The official novelisation gives some insight into Obi-Wan's thought process. In short, at the start of Episode II he's far too distracted by the bigger picture to concentrate on what he views as an adolescent crush and he certainly doesn't think that Padmé has any romantic interest in Anakin:

The eagerness with which the Padawan had embraced his new duty set off warning bells in Obi-Wan’s head, but he had allowed the mission to go forth anyway, mostly because he knew that he’d be too busy following the leads he hoped he could garner here, uncovering the source of Amidala’s troubles.

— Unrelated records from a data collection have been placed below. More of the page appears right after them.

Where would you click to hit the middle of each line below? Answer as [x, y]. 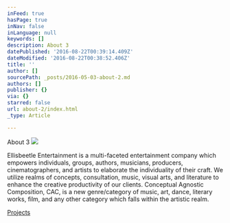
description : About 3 [38, 45]
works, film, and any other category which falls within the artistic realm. [108, 199]
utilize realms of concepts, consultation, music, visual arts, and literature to [113, 177]
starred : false [29, 103]
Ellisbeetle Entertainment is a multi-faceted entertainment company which [112, 155]
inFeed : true [26, 13]
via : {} [18, 97]
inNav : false [26, 26]
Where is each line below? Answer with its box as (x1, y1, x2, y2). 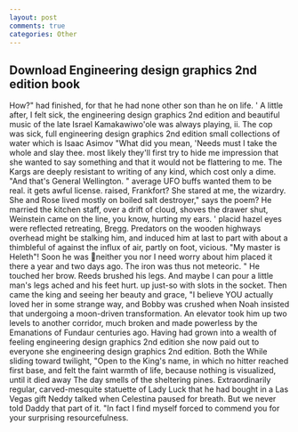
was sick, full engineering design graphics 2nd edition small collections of (9, 128, 280, 139)
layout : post (9, 12, 58, 22)
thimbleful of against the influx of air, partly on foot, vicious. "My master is (9, 242, 281, 253)
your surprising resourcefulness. (9, 412, 129, 423)
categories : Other (9, 29, 77, 38)
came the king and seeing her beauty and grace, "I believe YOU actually (9, 289, 274, 300)
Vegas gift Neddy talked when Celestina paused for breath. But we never (9, 394, 277, 404)
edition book (9, 77, 80, 92)
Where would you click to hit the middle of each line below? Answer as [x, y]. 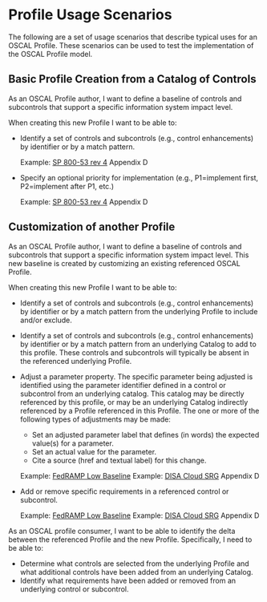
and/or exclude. [46, 320]
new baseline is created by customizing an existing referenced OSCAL [124, 263]
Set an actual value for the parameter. [94, 451]
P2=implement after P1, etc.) [67, 186]
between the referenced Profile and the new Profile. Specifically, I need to [130, 539]
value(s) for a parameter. [73, 443]
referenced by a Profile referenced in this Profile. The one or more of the [140, 410]
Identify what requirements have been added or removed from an [128, 580]
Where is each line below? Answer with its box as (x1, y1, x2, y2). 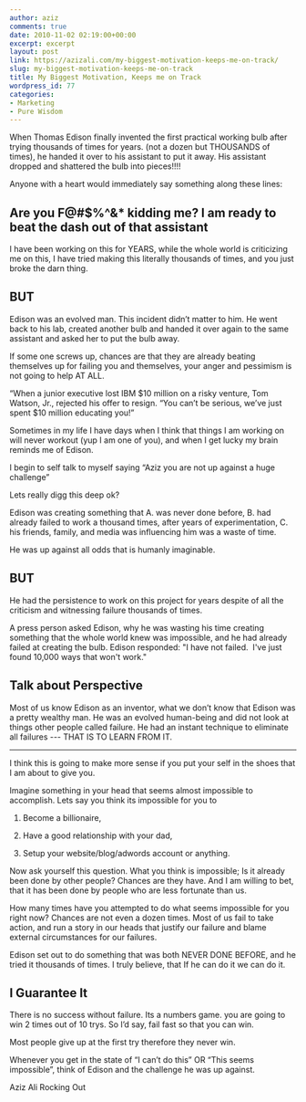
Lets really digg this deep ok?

By the time he's noticed what's going on, he raises the issue with Mace Windu and gets slapped down. He considers pushing the matter further but comes to the conclusion that Anakin's lack of emotional detachment is a form of test that he'll simply have to overcome. Note that he doesn't even consider the alternative:

“But he still has much to learn. His skills have made him… well-” Obi-Wan paused, trying to walk that delicate line. “-arrogant. I realize now what you and Master Yoda knew from the beginning. The boy was too old to start the training, and…”

“He has a… an emotional connection with her. It’s been there since he was a boy. Now he’s confused, and distracted.” As he spoke, Obi-Wan started toward his star fighter. He climbed up the cockpit ladder and into his seat.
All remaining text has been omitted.